_Recorded data_:
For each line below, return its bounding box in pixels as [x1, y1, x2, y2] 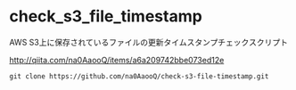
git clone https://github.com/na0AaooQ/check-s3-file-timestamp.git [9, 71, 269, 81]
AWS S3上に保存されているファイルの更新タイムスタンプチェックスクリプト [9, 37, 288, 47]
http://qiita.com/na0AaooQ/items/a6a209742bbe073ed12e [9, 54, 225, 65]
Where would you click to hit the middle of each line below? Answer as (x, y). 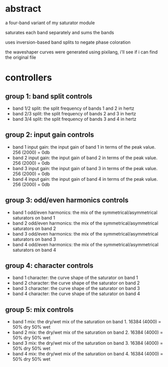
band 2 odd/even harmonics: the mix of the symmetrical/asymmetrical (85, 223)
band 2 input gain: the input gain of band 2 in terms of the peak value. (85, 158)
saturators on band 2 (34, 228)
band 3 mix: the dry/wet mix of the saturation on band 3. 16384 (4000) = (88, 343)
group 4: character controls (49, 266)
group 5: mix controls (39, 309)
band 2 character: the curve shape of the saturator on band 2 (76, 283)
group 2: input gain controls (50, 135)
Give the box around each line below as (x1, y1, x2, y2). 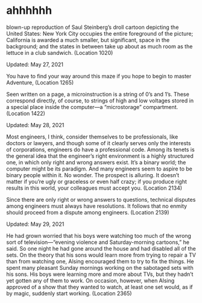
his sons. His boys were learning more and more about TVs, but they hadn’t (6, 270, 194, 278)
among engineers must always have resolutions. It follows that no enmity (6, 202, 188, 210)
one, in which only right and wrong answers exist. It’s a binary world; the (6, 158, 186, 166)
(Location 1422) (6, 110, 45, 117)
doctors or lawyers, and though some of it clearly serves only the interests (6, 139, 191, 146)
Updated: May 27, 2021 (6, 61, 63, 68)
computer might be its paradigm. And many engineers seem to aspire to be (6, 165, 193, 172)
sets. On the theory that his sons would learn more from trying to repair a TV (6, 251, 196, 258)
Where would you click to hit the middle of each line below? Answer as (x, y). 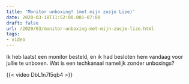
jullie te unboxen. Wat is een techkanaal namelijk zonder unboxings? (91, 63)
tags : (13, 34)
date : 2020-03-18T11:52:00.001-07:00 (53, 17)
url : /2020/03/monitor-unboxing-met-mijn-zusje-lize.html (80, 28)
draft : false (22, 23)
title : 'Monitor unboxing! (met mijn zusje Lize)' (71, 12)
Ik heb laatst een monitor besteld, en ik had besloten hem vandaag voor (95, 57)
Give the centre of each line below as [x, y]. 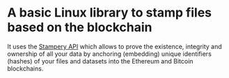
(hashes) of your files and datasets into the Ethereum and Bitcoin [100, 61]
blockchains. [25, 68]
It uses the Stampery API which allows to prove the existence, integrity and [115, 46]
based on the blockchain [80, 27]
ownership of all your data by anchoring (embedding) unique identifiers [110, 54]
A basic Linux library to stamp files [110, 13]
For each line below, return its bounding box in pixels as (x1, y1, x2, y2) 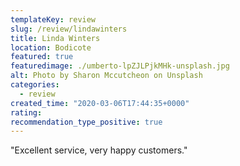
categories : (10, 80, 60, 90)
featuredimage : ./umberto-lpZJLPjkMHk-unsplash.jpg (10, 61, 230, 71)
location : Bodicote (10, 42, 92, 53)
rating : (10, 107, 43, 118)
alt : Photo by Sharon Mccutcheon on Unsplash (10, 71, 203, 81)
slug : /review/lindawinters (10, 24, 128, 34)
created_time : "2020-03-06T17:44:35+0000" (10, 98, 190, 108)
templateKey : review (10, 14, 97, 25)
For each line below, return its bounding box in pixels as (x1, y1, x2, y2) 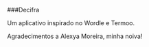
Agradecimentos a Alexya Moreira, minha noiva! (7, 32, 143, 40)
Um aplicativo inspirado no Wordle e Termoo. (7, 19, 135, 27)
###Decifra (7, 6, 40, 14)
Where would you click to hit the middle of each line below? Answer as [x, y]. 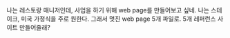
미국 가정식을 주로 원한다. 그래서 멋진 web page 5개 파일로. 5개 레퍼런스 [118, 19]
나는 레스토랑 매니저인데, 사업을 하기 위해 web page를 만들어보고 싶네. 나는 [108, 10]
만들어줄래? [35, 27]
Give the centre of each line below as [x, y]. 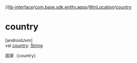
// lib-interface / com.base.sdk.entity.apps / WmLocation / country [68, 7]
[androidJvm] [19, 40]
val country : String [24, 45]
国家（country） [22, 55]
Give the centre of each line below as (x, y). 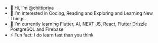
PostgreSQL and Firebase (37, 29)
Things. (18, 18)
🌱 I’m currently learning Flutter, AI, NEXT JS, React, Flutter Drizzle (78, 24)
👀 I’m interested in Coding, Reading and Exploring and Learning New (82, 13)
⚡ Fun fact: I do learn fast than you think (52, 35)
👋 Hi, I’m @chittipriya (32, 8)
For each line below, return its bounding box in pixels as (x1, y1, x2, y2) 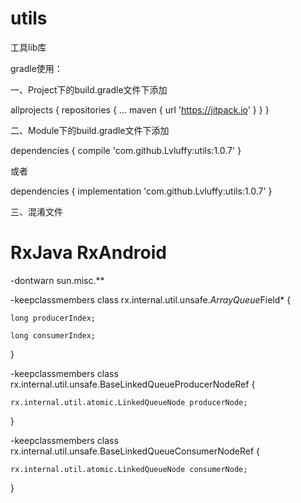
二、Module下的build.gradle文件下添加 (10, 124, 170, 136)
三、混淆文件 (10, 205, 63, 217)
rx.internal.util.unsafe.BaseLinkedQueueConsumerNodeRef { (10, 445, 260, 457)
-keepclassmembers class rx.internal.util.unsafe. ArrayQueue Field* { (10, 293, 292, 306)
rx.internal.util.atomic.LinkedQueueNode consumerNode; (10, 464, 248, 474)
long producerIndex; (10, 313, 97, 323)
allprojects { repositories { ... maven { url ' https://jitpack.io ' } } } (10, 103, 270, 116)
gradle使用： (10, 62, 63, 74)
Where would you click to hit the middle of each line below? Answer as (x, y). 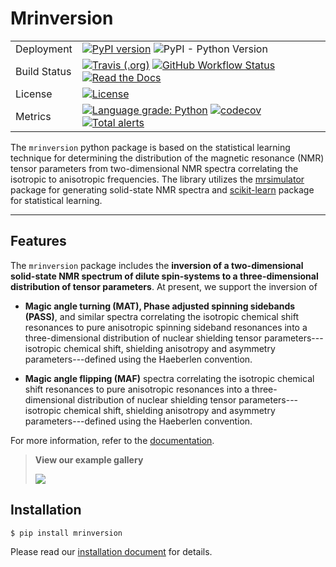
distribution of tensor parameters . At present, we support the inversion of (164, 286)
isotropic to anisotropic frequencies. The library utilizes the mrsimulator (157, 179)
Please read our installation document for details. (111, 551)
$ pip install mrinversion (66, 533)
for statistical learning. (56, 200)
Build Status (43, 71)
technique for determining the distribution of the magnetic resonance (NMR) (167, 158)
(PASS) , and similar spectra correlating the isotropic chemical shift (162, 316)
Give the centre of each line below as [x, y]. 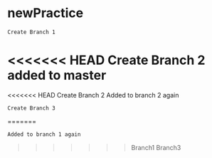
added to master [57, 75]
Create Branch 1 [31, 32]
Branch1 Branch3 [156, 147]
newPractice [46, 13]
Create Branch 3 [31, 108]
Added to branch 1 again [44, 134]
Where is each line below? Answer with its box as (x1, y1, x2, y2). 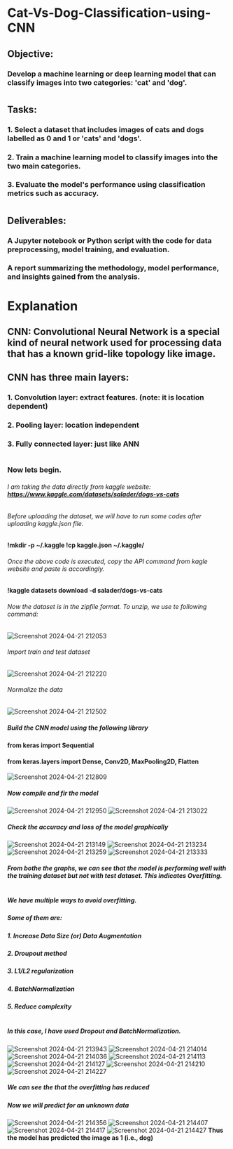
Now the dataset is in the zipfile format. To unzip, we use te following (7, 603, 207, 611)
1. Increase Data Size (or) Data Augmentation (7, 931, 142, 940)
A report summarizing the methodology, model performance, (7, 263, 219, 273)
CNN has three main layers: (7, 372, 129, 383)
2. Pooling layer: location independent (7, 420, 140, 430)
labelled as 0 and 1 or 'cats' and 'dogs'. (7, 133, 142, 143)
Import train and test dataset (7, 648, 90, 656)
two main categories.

_Task description_: Please output the entries above exactly, leaving out every picture.

_Problem solution_:
For each line below, return its bounding box in pixels as [x1, y1, x2, y2] 
git clone https://github.com/na0AaooQ/check-s3-file-timestamp.git [9, 71, 269, 81]
AWS S3上に保存されているファイルの更新タイムスタンプチェックスクリプト [9, 37, 288, 47]
http://qiita.com/na0AaooQ/items/a6a209742bbe073ed12e [9, 54, 225, 65]
Where would you click to hit the middle of each line below? Answer as (x, y). 
band 2 odd/even harmonics: the mix of the symmetrical/asymmetrical (85, 223)
band 2 input gain: the input gain of band 2 in terms of the peak value. (85, 158)
saturators on band 2 (34, 228)
band 3 mix: the dry/wet mix of the saturation on band 3. 16384 (4000) = (88, 343)
group 4: character controls (49, 266)
group 5: mix controls (39, 309)
band 2 character: the curve shape of the saturator on band 2 (76, 283)
group 2: input gain controls (50, 135)
Give the box around each line below as (x1, y1, x2, y2). 
his sons. His boys were learning more and more about TVs, but they hadn’t (6, 270, 194, 278)
among engineers must always have resolutions. It follows that no enmity (6, 202, 188, 210)
one, in which only right and wrong answers exist. It’s a binary world; the (6, 158, 186, 166)
(Location 1422) (6, 110, 45, 117)
doctors or lawyers, and though some of it clearly serves only the interests (6, 139, 191, 146)
Updated: May 27, 2021 (6, 61, 63, 68)
computer might be its paradigm. And many engineers seem to aspire to be (6, 165, 193, 172)
sets. On the theory that his sons would learn more from trying to repair a TV (6, 251, 196, 258)
Where would you click to hit the middle of each line below? Answer as (x, y). 
jullie te unboxen. Wat is een techkanaal namelijk zonder unboxings? (91, 63)
tags : (13, 34)
date : 2020-03-18T11:52:00.001-07:00 (53, 17)
url : /2020/03/monitor-unboxing-met-mijn-zusje-lize.html (80, 28)
draft : false (22, 23)
title : 'Monitor unboxing! (met mijn zusje Lize)' (71, 12)
Ik heb laatst een monitor besteld, en ik had besloten hem vandaag voor (95, 57)
Give the centre of each line below as [x, y]. 
(hashes) of your files and datasets into the Ethereum and Bitcoin [100, 61]
blockchains. [25, 68]
It uses the Stampery API which allows to prove the existence, integrity and [115, 46]
based on the blockchain [80, 27]
ownership of all your data by anchoring (embedding) unique identifiers [110, 54]
A basic Linux library to stamp files [110, 13]
For each line below, return its bounding box in pixels as (x1, y1, x2, y2) 
categories : (10, 80, 60, 90)
featuredimage : ./umberto-lpZJLPjkMHk-unsplash.jpg (10, 61, 230, 71)
location : Bodicote (10, 42, 92, 53)
rating : (10, 107, 43, 118)
alt : Photo by Sharon Mccutcheon on Unsplash (10, 71, 203, 81)
slug : /review/lindawinters (10, 24, 128, 34)
created_time : "2020-03-06T17:44:35+0000" (10, 98, 190, 108)
templateKey : review (10, 14, 97, 25)
For each line below, return its bounding box in pixels as (x1, y1, x2, y2) 
Agradecimentos a Alexya Moreira, minha noiva! (7, 32, 143, 40)
Um aplicativo inspirado no Wordle e Termoo. (7, 19, 135, 27)
###Decifra (7, 6, 40, 14)
Where would you click to hit the middle of each line below? Answer as [x, y]. 
미국 가정식을 주로 원한다. 그래서 멋진 web page 5개 파일로. 5개 레퍼런스 [118, 19]
나는 레스토랑 매니저인데, 사업을 하기 위해 web page를 만들어보고 싶네. 나는 [108, 10]
만들어줄래? [35, 27]
Give the centre of each line below as [x, y]. 
// lib-interface / com.base.sdk.entity.apps / WmLocation / country [68, 7]
[androidJvm] [19, 40]
val country : String [24, 45]
国家（country） [22, 55]
Give the centre of each line below as (x, y). 
PostgreSQL and Firebase (37, 29)
Things. (18, 18)
🌱 I’m currently learning Flutter, AI, NEXT JS, React, Flutter Drizzle (78, 24)
👀 I’m interested in Coding, Reading and Exploring and Learning New (82, 13)
⚡ Fun fact: I do learn fast than you think (52, 35)
👋 Hi, I’m @chittipriya (32, 8)
For each line below, return its bounding box in pixels as (x1, y1, x2, y2) 
二、Module下的build.gradle文件下添加 (10, 124, 170, 136)
三、混淆文件 (10, 205, 63, 217)
rx.internal.util.unsafe.BaseLinkedQueueConsumerNodeRef { (10, 445, 260, 457)
-keepclassmembers class rx.internal.util.unsafe. ArrayQueue Field* { (10, 293, 292, 306)
rx.internal.util.atomic.LinkedQueueNode consumerNode; (10, 464, 248, 474)
long producerIndex; (10, 313, 97, 323)
allprojects { repositories { ... maven { url ' https://jitpack.io ' } } } (10, 103, 270, 116)
gradle使用： (10, 62, 63, 74)
Where would you click to hit the middle of each line below? Answer as (x, y). 
distribution of tensor parameters . At present, we support the inversion of (164, 286)
isotropic to anisotropic frequencies. The library utilizes the mrsimulator (157, 179)
Please read our installation document for details. (111, 551)
$ pip install mrinversion (66, 533)
for statistical learning. (56, 200)
Build Status (43, 71)
technique for determining the distribution of the magnetic resonance (NMR) (167, 158)
(PASS) , and similar spectra correlating the isotropic chemical shift (162, 316)
Give the centre of each line below as [x, y]. 
added to master [57, 75]
Create Branch 1 [31, 32]
Branch1 Branch3 [156, 147]
newPractice [46, 13]
Create Branch 3 [31, 108]
Added to branch 1 again [44, 134]
Where is each line below? Answer with its box as (x1, y1, x2, y2). 
Now the dataset is in the zipfile format. To unzip, we use te following (7, 603, 207, 611)
1. Increase Data Size (or) Data Augmentation (7, 931, 142, 940)
A report summarizing the methodology, model performance, (7, 263, 219, 273)
CNN has three main layers: (7, 372, 129, 383)
2. Pooling layer: location independent (7, 420, 140, 430)
labelled as 0 and 1 or 'cats' and 'dogs'. (7, 133, 142, 143)
Import train and test dataset (7, 648, 90, 656)
two main categories.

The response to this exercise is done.